Cómo desarrollar la creatividad cotidiana

Hasta épocas recientes el verbo crear se conjugaba en el presente del indicativo y casi siempre en primera persona, y la mayoría de las necesidades: ropa, enseres, e incluso la vivienda, se satisfacían gracias a la destreza de nuestros ancestros, lo que permitía desarrollar una gran creatividad cotidiana. Hoy en día este verbo, casi en desuso, ha quedado relegado a un pretérito remoto.
Nuestro actual estilo de vida, basado en la inmediatez, en un consumo fácil y en la falta de tiempo, ha mermado de manera considerable nuestros recursos creativos.
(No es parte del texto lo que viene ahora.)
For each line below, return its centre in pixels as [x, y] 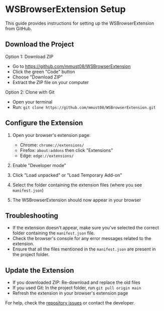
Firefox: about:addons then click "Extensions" [66, 150]
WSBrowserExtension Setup [65, 9]
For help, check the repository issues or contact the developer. [70, 303]
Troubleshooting [32, 216]
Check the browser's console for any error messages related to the [82, 239]
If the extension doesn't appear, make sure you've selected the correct [86, 228]
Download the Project [40, 45]
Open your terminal [32, 102]

Poco, o nada, intervenimos en la elaboración de los objetos que nos rodean y para resolver los problemas cotidianos rara vez acudimos a nuestro genio creador. Esta situación contrasta con la explosión creativa que vivimos en el ámbito de las tecnologías que, aunque la contemplamos extasiados, se encuentran sin embargo tan alejadas de nuestros desvelos cotidianos.
Otro elemento que inhibe nuestro espíritu innovador son los tabúes. Ser creativos está a menudo relacionado con artistas y genios extravagantes. La creatividad es más una cuestión de voluntad que de un talento innato. Todos, en mayor o menor grado, podemos ser creativos. No se trata, por supuesto, de alcanzar el talento genial de un Dalí o de un Einstein, sino más bien de poner una dosis de ingenio y de color a nuestras vidas. A diario estamos enfrentados a situaciones que ponen a prueba nuestra capacidad de innovación y de nosotros depende aprovecharlas para convertir nuestro día a día en algo más agradable y menos rutinario.
Aunque para ser creativo no es necesario gozar de un talento natural, se requiere sin embargo, un esfuerzo y una actitud hoy en día poco corriente. Para adentrarnos por los senderos de la creatividad debemos, en primer lugar, desechar una serie de actitudes negativas tales como la critica constante, la autocensura, el miedo. Estas son actitudes que en definitiva confinan al espíritu creador dentro de los estrechos limites de la mediocridad. Una persona poco creativa frente a los problemas se bloquea y sucumbe en una carrera agotadora que provoca agobio y estrés.
La presente propuesta desea mostrar que todos podemos ser creativos y que una actitud innovadora aporta una mayor calidad de vida y mejora nuestra autoestima

¿Qué es la creatividad?
La creatividad es uno de los términos más vago, ambiguo y confuso. Paul Torrance, uno de los primeros y más prolíficos investigadores del área, plantea que la creatividad precisa de una definición, pero opina que aunque supiéramos exactamente qué es, no podríamos definirla con palabras. Otros expertos intentan una aproximación más científica, y piensan que la creatividad es la habilidad de producir una obra (una producción) novedosa (es decir, original e inesperada) y apropiada (es decir, útil y adaptada a las exigencias del medio)
A continuación expongo algunas definiciones sobre creatividad consideradas como relevantes:

Creatividad es la aptitud para combinar conjuntos originales a partir de elementos preexistentes: Combinar lo que ya es conocido para obtener lo nuevo. La creatividad es un proceso esencialmente combinatorio.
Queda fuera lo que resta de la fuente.